Lorsqu’elle s’est reposée, Pauline s’est levée et s’est dirigée vers le lit, du jus coulant de sa chatte, et nous a lancé à chacun un préservatif depuis la table de nuit. Après que Frank ait mis le sien, Pauline s’est mise à cheval sur ses genoux, regardant vers son visage, et s’est avancée pour que sa chatte soit juste contre sa queue. « Yeux verts, tu as une très belle bite ici et je la veux dans ma chatte », a-t-elle dit en mettant ses mains contre la poitrine de Frank et en se soulevant au-dessus de sa bite. Frank a tenu son érection prête et l’a guidée dans la chatte de Pauline pendant qu’elle se baissait. Après que les deux premiers pouces soient entrés, Frank a retiré sa main et Pauline s’est abaissée un peu plus, puis s’est relevée. Elle a continué à se laisser glisser sur la queue de Frank jusqu’à ce qu’elle soit entièrement dans sa chatte et que les poils pubiens blonds de Frank chatouillent sa chatte glabre. « Oooo, » dit-elle en se tortillant sur lui. « Ma chatte aime vraiment ta queue aussi. »

Pauline a redressé ses jambes derrière elle pour qu’elles soient à l’extérieur des jambes de Frank et elle s’est allongée sur lui. Elle a tendu ses mains vers l’arrière, a écarté ses joues de cul et a dit : « Graisse-moi et monte à bord, George. Mon cul est tout à toi. » J’avais déjà mis mon préservatif alors j’ai pris l’Aqualube sur la table de nuit, j’ai grimpé sur le lit entre les jambes de Frank et j’ai commencé à appliquer le lubrifiant sur le beau cul de Pauline. Je l’ai fait sortir du tube tout autour de son doux bouton de rose brun, j’ai inséré l’embout en elle et j’ai pressé. Elle a gloussé de joie quand elle a senti le lubrifiant gicler en elle, et a gloussé encore plus quand j’ai inséré mon majeur et que j’ai étalé le lubrifiant tout autour d’elle, aussi loin que je pouvais l’atteindre, j’en ai utilisé beaucoup, car je savais que son cul serait serré, avec la bite de Frank remplissant sa chatte. Juste au moment où je commençais à appliquer le lubrifiant sur ma queue, la sonnette a retenti.
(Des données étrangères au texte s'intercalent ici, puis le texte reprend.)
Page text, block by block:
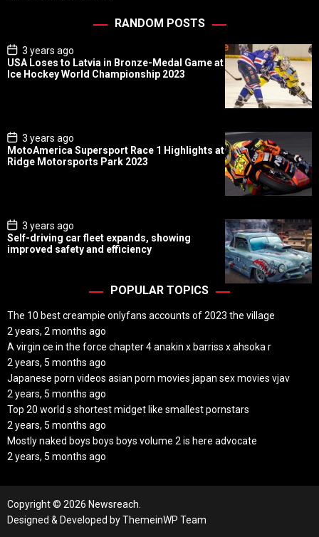
RANDOM POSTS
P
o
s
t
3 years ago
USA Loses to Latvia in Bronze-Medal Game at
Ice Hockey World Championship 2023
P
o
s
t
3 years ago
MotoAmerica Supersport Race 1 Highlights at
Ridge Motorsports Park 2023
P
o
s
t
3 years ago
Self-driving car fleet expands, showing
improved safety and efficiency
POPULAR TOPICS
The 10 best creampie onlyfans accounts of 2023 the village
2 years, 2 months ago
A virgin ce in the force chapter 4 anakin x barriss x ahsoka r
2 years, 5 months ago
Japanese porn videos asian porn movies japan sex movies vjav
2 years, 5 months ago
Top 20 world s shortest midget like smallest pornstars
2 years, 5 months ago
Mostly naked boys boys boys volume 2 is here advocate
2 years, 5 months ago
Copyright © 2026 Newsreach.
Designed & Developed byThemeinWP Team

Le joli cul de Pauline était tout prêt à être baisé et j’étais très réticent à partir, mais je n’aimais pas non plus l’idée de laisser John debout dans le couloir. S’il était passé une minute plus tard, c’est ce que j’aurais fait mais, au lieu de cela, je me suis précipitée dans le salon, complètement nue, et j’ai regardé par le judas. Si ça avait été n’importe qui d’autre que John, je les aurais laissés dans le hall, mais c’était John, tout seul. Je l’ai fait entrer, lui ai dit de fermer la porte à clé et de nous rejoindre dans la chambre, et je me suis précipitée vers le cul de Pauline qui attendait.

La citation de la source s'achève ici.